洋人素来瞧不起夏国人,可黄埔军不一样。
陈同明在闽南打垮过北洋两个师,荪传方在赣南端掉过五省联军司令部,吴佩服带兵收复过粤东三县……这些战绩,洋报登过,领事馆密电里提过,连租界巡捕房的英国老探长都咂过嘴:“那支穿灰布军装的,不好惹。”

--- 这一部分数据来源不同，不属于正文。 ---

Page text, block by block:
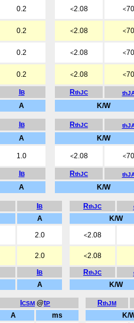
0.2 <2.08 <70
0.2 <2.08 <70
0.2 <2.08 <70
0.2 <2.08 <70
B RthJC
A K/W
B RthJC
A K/W
1.0 <2.08 <70
B RthJC
A K/W
B RthJC
A K/W
2.0 <2.08
2.0 <2.08
B RthJC
A K/W
CSM @tP RthJM
A ms K/
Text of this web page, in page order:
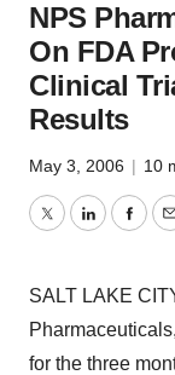
NPS
On FDA
Clinical
Results
May 3, 2006 | 10
TwitterLinkedIn
SALT LAKE
for the three
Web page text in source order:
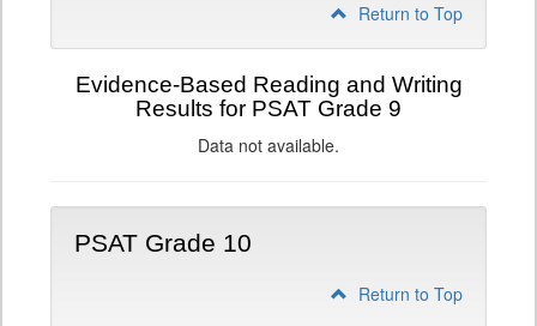
Return to Top
Evidence-Based Reading and Writing
Results for PSAT Grade 9
Data not available.
PSAT Grade 10
Return to Top
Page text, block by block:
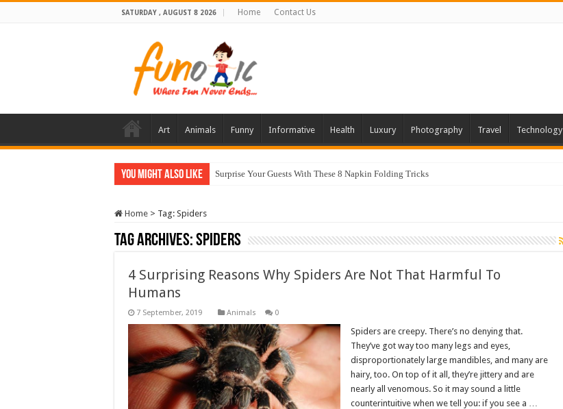
SATURDAY , AUGUST 8 2026 Home Contact Us
Art Animals Funny Informative Health Luxury Photography Travel Technology
You Might Also Like Surprise Your Guests With These 8 Napkin Folding Tricks
Home > Tag: Spiders
Tag Archives:Spiders
4 Surprising Reasons Why Spiders Are Not That Harmful To
Humans
Animals 0
Spiders are creepy. There’s no denying that.
They’ve got way too many legs and eyes,
disproportionately large mandibles, and many are
hairy, too. On top of it all, they’re jittery and are
nearly all venomous. So it may sound a little
counterintuitive when we tell you: if you see a …

更别提此刻离沙面不到两公里的黄埔军校教导二师.......全师万人,装备崭新,战车与装甲车白天还在珠江边试跑过,履带印子还没被雨水冲干净。
鬼佬怕不怕死?怕。
所以他们笑着骂着,叼着烟看游行队伍撤远,浑然不觉自己已踩进陷阱。
待最后一批游行者转入安全街区,桥头空地上,却赫然留下几十具尸体.......都是提前伏法的死囚,身上还穿着旧式囚服,脖颈处勒痕新鲜,嘴角凝着黑血。
英法哨兵愣住,面面相觑:“这……哪来的?”
话音未落,江北方向,炮声炸响。
“洋人杀人啦.......!”
“替上沪死难百姓报仇!”
“收回租界!一个不留!”
轰!轰!轰!
炮弹撕裂夜空,白鹅潭水面腾起数十丈高的水柱。方才还在沙面露台上喝咖啡、用望远镜指点游行队伍的英法军官,耳朵里只剩嗡鸣。
杀人?
我们还没扣扳机呢!
人刚撤,我们连枪都没抬高……
可没人听他们解释。
教导二师根本没等回应.......炮火刚落,战车群已碾过江岸泥地,履带卷起碎石与枯草,直扑沙面堤岸。
“冲啊!”
“为上沪三十条人命!”
“血债血偿!”
“杀尽洋奴,收回国土!”
叶廷一手带出来的兵,早憋足了劲。坦克开道,装甲车侧翼掩护,步兵跃进如浪,机枪手趴在车顶扫射,迫击炮小组边跑边架。
重炮砸塌巡捕房铁门,马克沁撕开租界卫队防线,毛瑟步枪的脆响此起彼伏.......凡持枪抵抗者,尽数击毙;弃械跪地者,踢翻在地反绑双手;连躲在银行金库铁门后喊话的法国领事,也被一发榴弹掀翻了门栓。
若历史未曾改写.......就在今夜此时,英法海军陆战队本该从沙面突然开火,机枪扫过桥头,游行者猝不及防,当场倒下五十九具尸首,重伤百余人,哭嚎声震得白鹅潭水都泛红。
驻泊在潭中的英法舰艇,也会同时开炮,炮弹砸向北岸民宅与学校。
但许寿年没给他们这个机会。
与其挨打,不如先打。
反正他们本就想打。
送他们去见上帝,他眼皮都不眨一下。
炮火初起,进攻已至。白鹅潭的军舰尚在解缆,沙面岛上的米字旗,已在火光中烧成了灰。
江边早埋好了不少火炮,只是裹着芦席、盖着油布,远远瞧着像几排废弃的货栈。
炮声还没响,江岸上已是一片轰鸣.......铁疙瘩裹着烈焰,密密匝匝砸向江面,比夏夜骤雨还急、还沉。
不止如此!
天上也动了.......几架银灰涂装的战机从黄埔机场腾空而起,机头一压,直扑江心那些高桅巨舰,活像群盯准猎物的鹰隼。
战事来得又狠又快。
谁也没料到.......
教导二师与炮兵团联手压上去,不过半个钟头,大不列颠帝国和高卢帝国的海军陆战队便溃不成形,几艘主力舰浓烟滚滚,甲板上人影乱窜,有的跳水,有的举手,有的连旗杆都炸断了。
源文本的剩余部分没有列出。